A proper integration of f(t) over the interval 0 < t < 1 would give you the surface under the graph of f(t) over that interval.
The rectangle rule integration approximates that surface with a rectangle where the breadth is the delta in time and the length is the new value of f(t), so in the interval 0 < t < 1 , it will yield 20 * 1 = 20, and in the next interval 1
Now if you were to plot these points and draw a line through them you'll see that it is actually triangular, with a surface of 30 (units), and therefore the Euler integration is inadequate.
To get a more accurate estimation of the surface (integral) you can take smaller intervals of t, evaluating at for example f(0), f(0.5), f(1), f(1.5) and f(2).
If you're still following me, the RK4 method is then simply a way of estimating values of f(t) for t0 < t < t0+dt invented by people smarter than myself for getting accurate estimates of the integral.
(but as others have said, read the Wikipedia article for a more detailed explanation. RK4 is in the category of numerical integration)
RK4 in the simplest sense is making a approximation function that that is based on 4 derivatives and point for each time step: Your initial condition at starting point A, a first approximated slope B based on data point A at your time step/2 and the slope from A, a third approximation C , which has an correction value for the slope at B to reflect the shape changes of your function, and finally a final slope based on the corrected slope at point C.

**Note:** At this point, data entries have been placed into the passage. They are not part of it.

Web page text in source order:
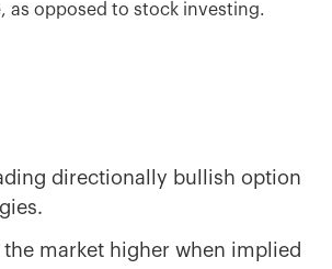
as opposed to stock investing.
directionally bullish option
the market higher when implied
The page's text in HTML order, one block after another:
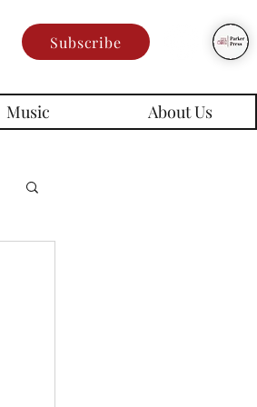
Subscribe
Music About Us
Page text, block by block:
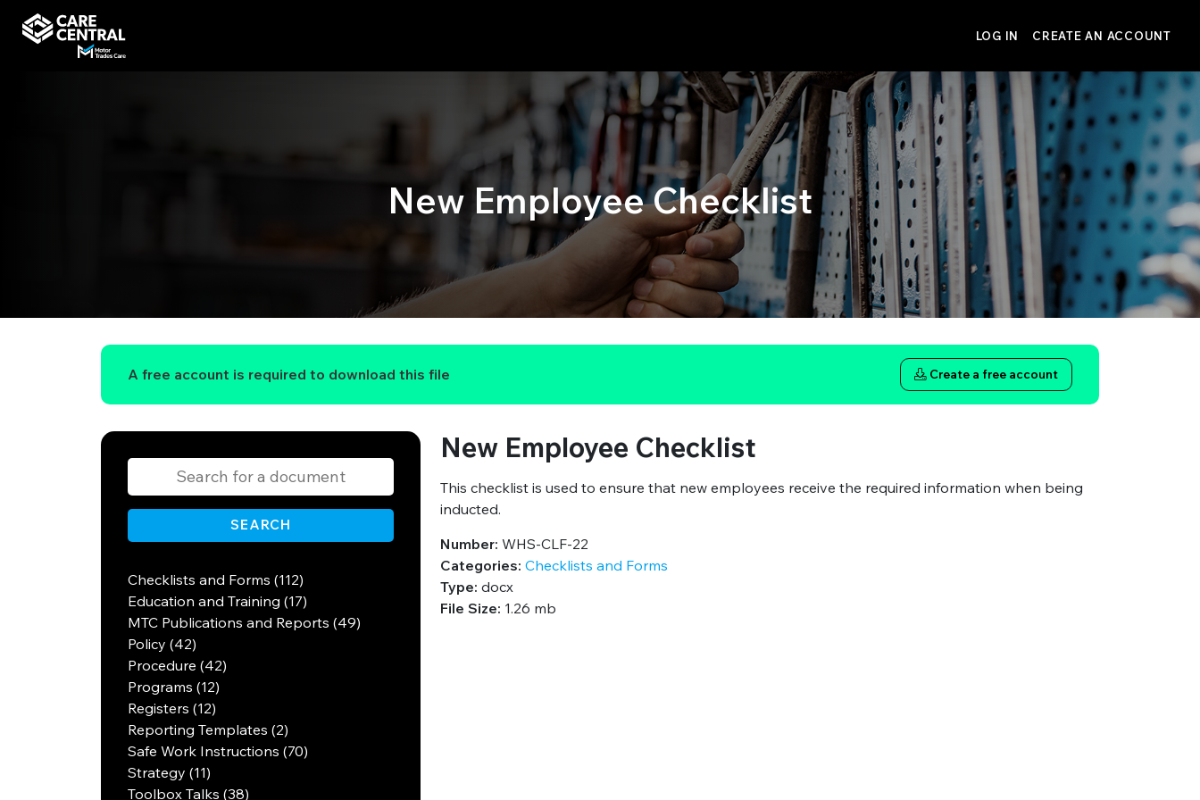
LOG IN CREATE AN ACCOUNT
New Employee Checklist
A free account is required to download this file Create a free account
SEARCH
Checklists and Forms (112)
Education and Training (17)
MTC Publications and Reports (49)
Policy (42)
Procedure (42)
Programs (12)
Registers (12)
Reporting Templates (2)
Safe Work Instructions (70)
Strategy (11)
Toolbox Talks (38)
New Employee Checklist
This checklist is used to ensure that new employees receive the required information when being
inducted.
Number: WHS-CLF-22
Categories: Checklists and Forms
Type: docx
File Size: 1.26 mb

So basically this method lets you calculate using a starting point, an averaged midpoint which has corrections built into both parts to adjust for the shape, and a doubly corrected endpoint. This makes the effective contribution from each data point 1/6 1/3 1/3 and 1/6, so most of your answer is based on your corrections for the shape of your function.
It turns out that the order of an RK approximation (Euler is considered an RK1) corresponds to how its accuracy scales with smaller time steps.
The relationship between RK1 approximations is linear, so for 10 times the precision you get roughly 10 times better convergence.
For RK4, 10 times the precision yields you about 10^4 times better convergence. So while your calcuation time increases linearly in RK4, it increases your accuracy polynomially.